Неубитый автор, инфантильный романтик и социальный эксперимент: 6 текстов из лонга премии ФИКШН35

В конце мая было объявлено о новой премии для молодых авторов ФИКШН35, инициатором создания которой стал литературный критик и блогер Владимир Панкратов. В рамках премиального процесса предполагается несколько обсуждений текстов, вошедших в лонг-лист  — так, например, следующая встреча состоится 12 июля в петербургском «Порядке слов». Одним из членов жюри премии стала главный редактор «Прочтения» Полина Бояркина, которая параллельно с дискуссиями будет вести колонку о книгах длинного списка. В первом выпуске — разговор о размывании жанровых границ.

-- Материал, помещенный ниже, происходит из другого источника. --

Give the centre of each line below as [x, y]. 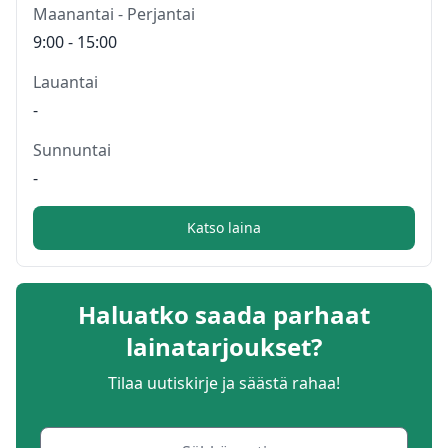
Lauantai [65, 81]
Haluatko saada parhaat [224, 314]
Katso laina [224, 227]
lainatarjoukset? [224, 346]
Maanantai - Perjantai [114, 13]
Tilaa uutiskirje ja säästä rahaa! [224, 382]
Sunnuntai [72, 149]
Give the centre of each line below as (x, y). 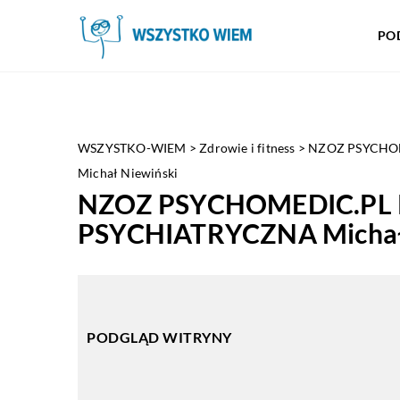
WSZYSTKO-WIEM (132, 148)
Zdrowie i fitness (247, 148)
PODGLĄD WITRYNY (159, 337)
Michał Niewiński (128, 173)
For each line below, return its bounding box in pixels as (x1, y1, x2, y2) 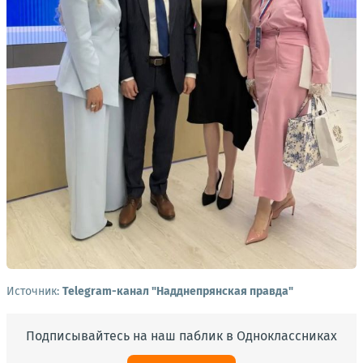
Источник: (6, 284, 62, 298)
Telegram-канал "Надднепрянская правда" (62, 284, 293, 298)
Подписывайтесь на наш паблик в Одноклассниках (26, 328, 337, 344)
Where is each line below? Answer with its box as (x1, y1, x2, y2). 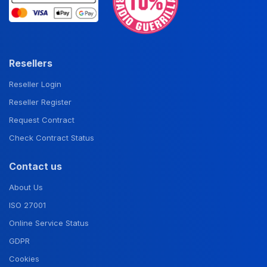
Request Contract (9, 115, 74, 125)
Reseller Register (9, 97, 72, 107)
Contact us (9, 161, 62, 173)
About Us (9, 182, 43, 193)
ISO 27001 (9, 200, 46, 210)
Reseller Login (9, 79, 61, 89)
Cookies (9, 254, 39, 264)
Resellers (9, 58, 52, 70)
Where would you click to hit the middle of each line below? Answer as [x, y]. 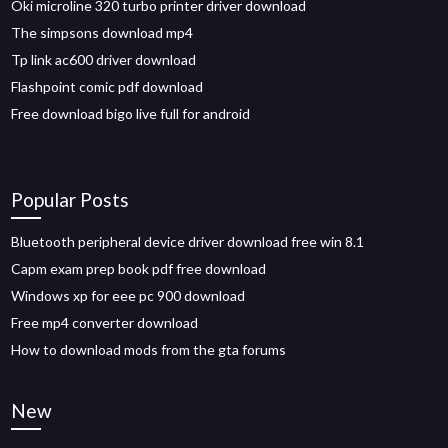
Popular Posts [70, 199]
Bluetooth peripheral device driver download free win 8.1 [188, 241]
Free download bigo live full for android [131, 113]
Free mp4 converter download [105, 322]
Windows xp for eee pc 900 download [128, 295]
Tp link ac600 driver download [104, 59]
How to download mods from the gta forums [149, 349]
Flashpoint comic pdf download [107, 86]
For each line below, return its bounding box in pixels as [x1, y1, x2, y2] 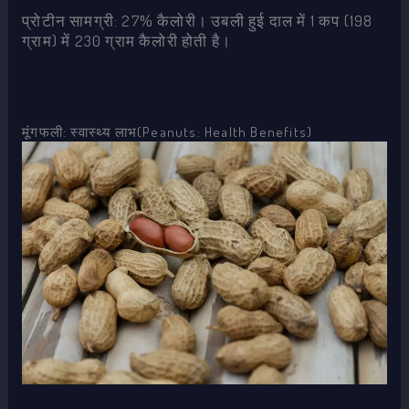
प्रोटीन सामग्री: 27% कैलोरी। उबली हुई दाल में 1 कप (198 [22, 11, 373, 31]
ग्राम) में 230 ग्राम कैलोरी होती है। [22, 31, 231, 51]
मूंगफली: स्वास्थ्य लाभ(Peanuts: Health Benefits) [22, 121, 313, 141]
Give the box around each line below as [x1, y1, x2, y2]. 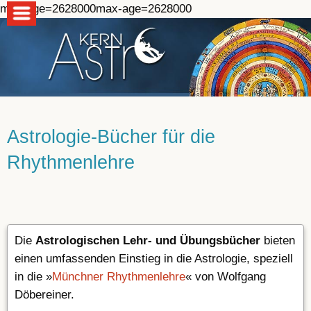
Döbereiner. [15, 288, 74, 302]
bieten [260, 234, 295, 248]
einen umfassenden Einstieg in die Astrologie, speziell [15, 252, 293, 266]
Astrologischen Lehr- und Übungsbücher [35, 234, 260, 248]
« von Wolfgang [185, 270, 266, 284]
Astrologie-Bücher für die [7, 126, 215, 148]
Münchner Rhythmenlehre [52, 270, 185, 284]
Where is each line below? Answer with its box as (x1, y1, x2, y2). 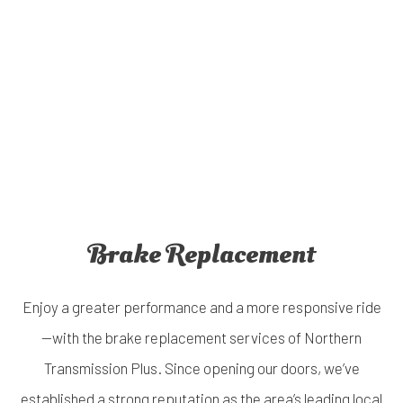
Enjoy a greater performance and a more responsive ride (22, 298, 381, 317)
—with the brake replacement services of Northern (41, 328, 362, 347)
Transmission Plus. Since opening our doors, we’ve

Как кажется, любое хорошее произведение искусства, с одной стороны, размывает жанровые границы, а с другой — устанавливает какие-то новые. Пожалуй, самый банальный пример здесь — Пушкин, который писал «не роман, а роман в стихах — дьявольская разница». В большей или меньшей степени есть это и во всех текстах длинного списка, с которыми я уже успела познакомиться. В случае же с теми, о которых речь пойдет сегодня, уместно говорить не о конкретных жанрах романа, рассказа, повести и так далее, а о чуть более широких категориях, поскольку все они написаны на стыке фикшена и нон-фикшена.

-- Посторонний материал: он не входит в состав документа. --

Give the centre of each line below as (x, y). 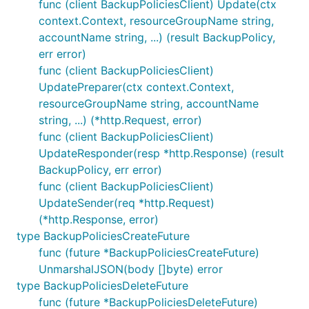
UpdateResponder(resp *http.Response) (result (161, 153)
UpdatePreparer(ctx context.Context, (136, 87)
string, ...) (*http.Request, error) (120, 120)
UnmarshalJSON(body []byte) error (131, 269)
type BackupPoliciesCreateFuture (103, 236)
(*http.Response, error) (99, 219)
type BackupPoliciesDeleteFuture (102, 286)
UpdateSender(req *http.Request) (127, 203)
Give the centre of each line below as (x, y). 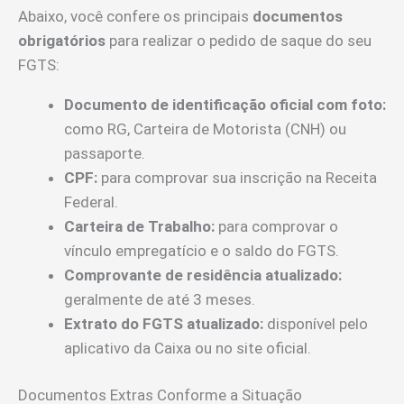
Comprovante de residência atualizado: (203, 275)
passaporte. (105, 153)
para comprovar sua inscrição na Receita (237, 177)
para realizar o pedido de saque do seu (239, 40)
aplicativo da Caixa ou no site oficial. (188, 348)
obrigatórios (62, 40)
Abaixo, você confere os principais (135, 16)
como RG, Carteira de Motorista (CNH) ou (205, 129)
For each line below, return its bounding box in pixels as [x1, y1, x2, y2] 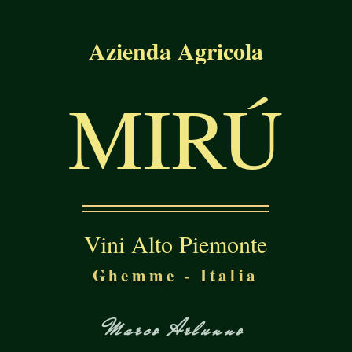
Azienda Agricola [88, 33, 263, 68]
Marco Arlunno [105, 314, 245, 345]
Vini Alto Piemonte [84, 228, 267, 259]
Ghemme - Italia [93, 263, 258, 287]
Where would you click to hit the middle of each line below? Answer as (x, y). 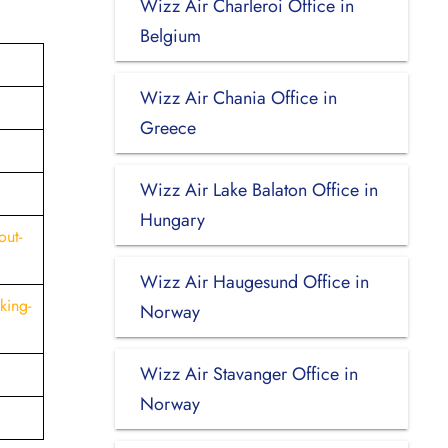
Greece (167, 127)
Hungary (172, 219)
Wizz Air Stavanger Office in (248, 373)
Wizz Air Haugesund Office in (254, 281)
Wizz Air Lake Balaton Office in (258, 189)
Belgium (170, 35)
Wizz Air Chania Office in (238, 97)
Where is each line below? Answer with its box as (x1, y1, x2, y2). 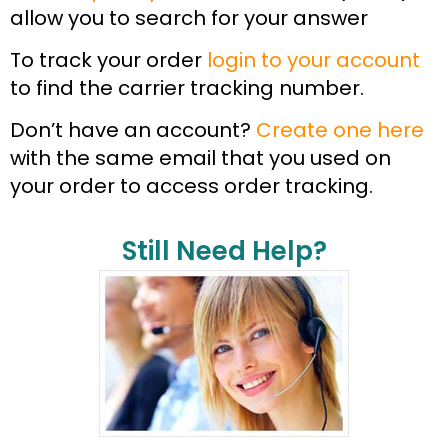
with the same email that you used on (10, 144, 391, 173)
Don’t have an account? (10, 116, 256, 145)
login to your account (207, 46, 420, 75)
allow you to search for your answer (10, 3, 368, 32)
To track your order (10, 46, 207, 75)
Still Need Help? (121, 232, 327, 269)
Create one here (256, 116, 424, 145)
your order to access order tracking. (10, 172, 373, 201)
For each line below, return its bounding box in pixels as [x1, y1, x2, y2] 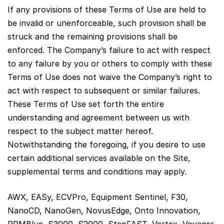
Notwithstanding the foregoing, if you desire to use [7, 139, 205, 149]
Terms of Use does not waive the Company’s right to [7, 71, 212, 82]
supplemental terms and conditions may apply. [7, 166, 186, 176]
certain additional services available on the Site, [7, 152, 190, 163]
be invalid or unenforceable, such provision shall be [7, 17, 206, 28]
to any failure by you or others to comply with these [7, 58, 212, 68]
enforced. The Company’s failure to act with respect [7, 44, 210, 55]
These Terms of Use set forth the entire [7, 98, 164, 109]
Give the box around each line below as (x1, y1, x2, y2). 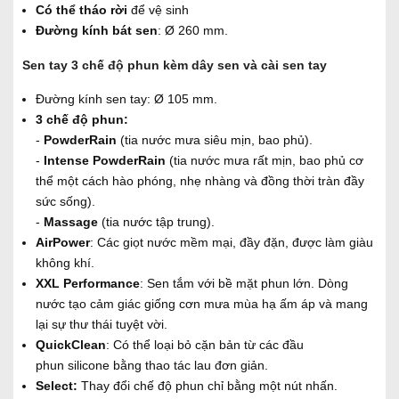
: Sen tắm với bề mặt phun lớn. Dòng (140, 275, 348, 290)
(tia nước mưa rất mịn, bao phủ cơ (166, 152, 363, 167)
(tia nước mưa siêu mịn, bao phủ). (117, 132, 313, 147)
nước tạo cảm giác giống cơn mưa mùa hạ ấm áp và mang (36, 296, 368, 311)
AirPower (36, 234, 90, 249)
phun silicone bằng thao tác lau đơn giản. (36, 357, 268, 372)
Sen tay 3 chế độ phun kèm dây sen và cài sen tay (22, 57, 327, 72)
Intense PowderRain (44, 152, 166, 167)
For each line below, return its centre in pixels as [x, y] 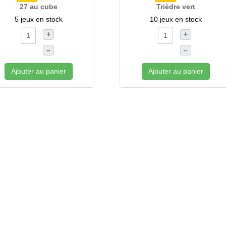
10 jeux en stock [176, 19]
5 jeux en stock [38, 19]
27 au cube [38, 7]
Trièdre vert [176, 7]

Полностью к нон-фикшену можно отнести «Почти два килограмма слов» Алексея Поляринова и вызывает сомнение присутствие книги в длинном списке — особенно на фоне остальных произведений, да еще и романа того же Поляринова. При том, что мне очень импонируют и стиль текстов, которые написаны в мире, где автор не был убит Роланом Бартом и оттого торжествующе помахивает читателю почти из-за каждого слова, и красной нитью проходящая идея важности осмысления в литературе актуальной современности. Этот сборник невероятно обаятелен, как раз по причине, уже обозначенной выше: за приключениями мысли Поляринова следить не менее увлекательно, чем за героями какого-нибудь экшена, и тем не менее для меня в первую очередь это сборник именно эссе — то есть текстов категории нон-фикшен.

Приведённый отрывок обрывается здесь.